Set $$$\mathbf{\vec{u_1}}=\mathbf{\vec{v_1}}=\langle1,0\rangle$$$.

Calculate $$$\mathbf{\vec{u_2}}=\mathbf{\vec{v_2}}-\operatorname{proj}_{\mathbf{\vec{u_1}}}\left(\mathbf{\vec{v_2}}\right)=\langle1,1\rangle-\frac{\langle1,1\rangle\cdot\langle1,0\rangle}{\langle1,0\rangle\cdot\langle1,0\rangle}\langle1,0\rangle=\langle1,1\rangle-\frac{1\cdot1+1\cdot0}{1\cdot1+0\cdot0}\langle1,0\rangle=\langle1,1\rangle-\langle1,0\rangle=\langle0,1\rangle$$$.

So the orthogonal basis for the vectors $$$\mathbf{\vec{v_1}}$$$ and $$$\mathbf{\vec{v_2}}$$$ is $$$\left\{\left[\begin{array}{c}1\\0\end{array}\right],\left[\begin{array}{c}0\\1\end{array}\right]\right\}$$$, which is also orthonormal as both vectors are of unit length.
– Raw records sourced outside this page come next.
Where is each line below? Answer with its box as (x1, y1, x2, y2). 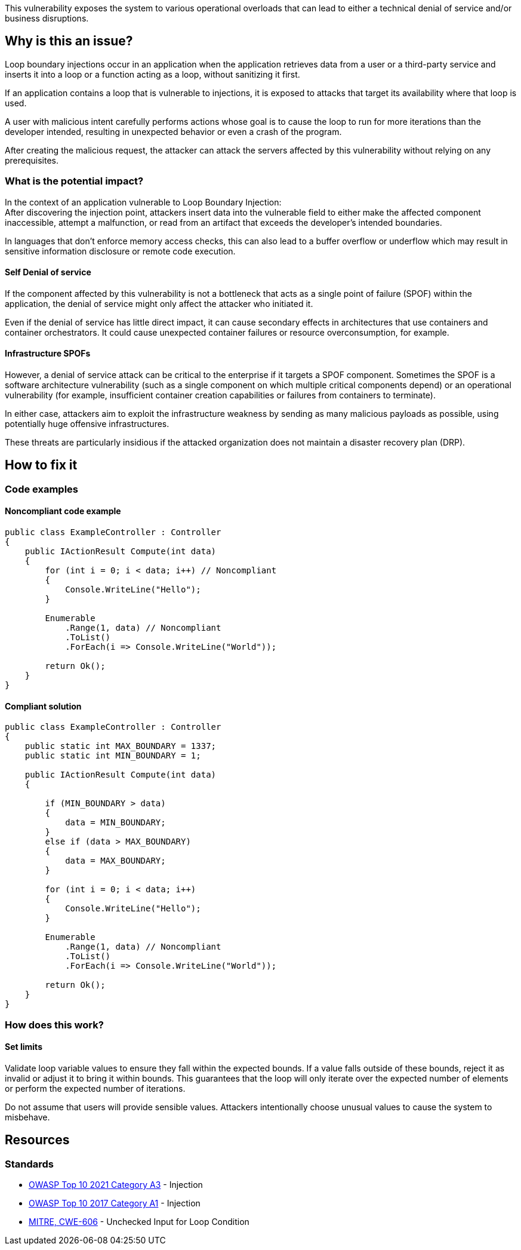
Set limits (5, 1042, 42, 1052)
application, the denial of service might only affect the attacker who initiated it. (5, 298, 313, 309)
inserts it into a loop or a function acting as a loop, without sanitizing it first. (5, 69, 300, 79)
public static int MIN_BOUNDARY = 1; (24, 751, 201, 761)
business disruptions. (5, 13, 89, 23)
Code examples (5, 483, 79, 495)
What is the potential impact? (5, 175, 144, 188)
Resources (5, 1132, 70, 1148)
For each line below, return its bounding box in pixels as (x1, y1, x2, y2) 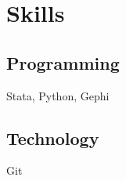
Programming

## What Does Orthogonal Mean?

In the context of vector algebra and geometry, two vectors are said to be orthogonal if they are perpendicular to each other. This condition is met when the dot product (or scalar product) of the two vectors is zero.

Mathematically, let's consider two vectors $$$\mathbf{\vec{u}}$$$ and $$$\mathbf{\vec{v}}$$$. If $$$\mathbf{\vec{u}}\cdot\mathbf{\vec{v}}=0$$$, where $$$\cdot$$$ represents the dot product, then $$$\mathbf{\vec{u}}$$$ and $$$\mathbf{\vec{v}}$$$ are orthogonal.

In linear algebra, when we talk about an "orthogonal set of vectors" or an "orthogonal basis," it means that all the vectors in the set are pairwise orthogonal, i.e., any pair of vectors in the set is orthogonal. This property is fundamental in many mathematical operations and transformations, including the Gram-Schmidt process.

## Why Choose Our Gram-Schmidt Calculator?

### Efficiency and Accuracy

The calculator executes the Gram-Schmidt process swiftly, providing accurate results every time. This reduces the risk of computational errors that can occur with manual calculations.

### Ease of Use

The user interface is intuitive and straightforward. Simply input your vectors and let the calculator do the heavy lifting.

### Step-by-Step Solutions

The calculator not only generates the orthogonal and orthonormal basis but also provides step-by-step solutions. This allows you to follow and understand the process in detail.

### Versatility

It can handle many vectors. Whether you have two vectors in a two-dimensional space or three five-dimensional vectors, our calculator is equipped to handle them.

### FAQ

#### Can I apply Gram-Schmidt to linearly dependent vectors?

Technically, you can apply the Gram-Schmidt process to linearly dependent vectors. However, the process will stop yielding useful results as soon as it encounters a zero vector after orthogonalizing with respect to a preceding dependent vector. In other words, the Gram-Schmidt process can help you discover linear dependency in a set of vectors, but it won't be able to produce a full basis if the original vectors are not linearly independent.

#### Can the Gram-Schmidt Calculator handle vectors of any dimension?

Our calculator can handle many vectors. Whether you're working with vectors in two dimensions or vectors in higher-dimensional spaces, our calculator is capable of computing an orthogonal and orthonormal basis.

#### What is Gram-Schmidt orthogonalization?

Gram-Schmidt orthogonalization is a method in linear algebra used to convert a set of vectors into an orthogonal and orthonormal basis. It works by iteratively making each vector perpendicular to the preceding ones. Each orthogonalized vector is also normalized to obtain the orthonormal basis.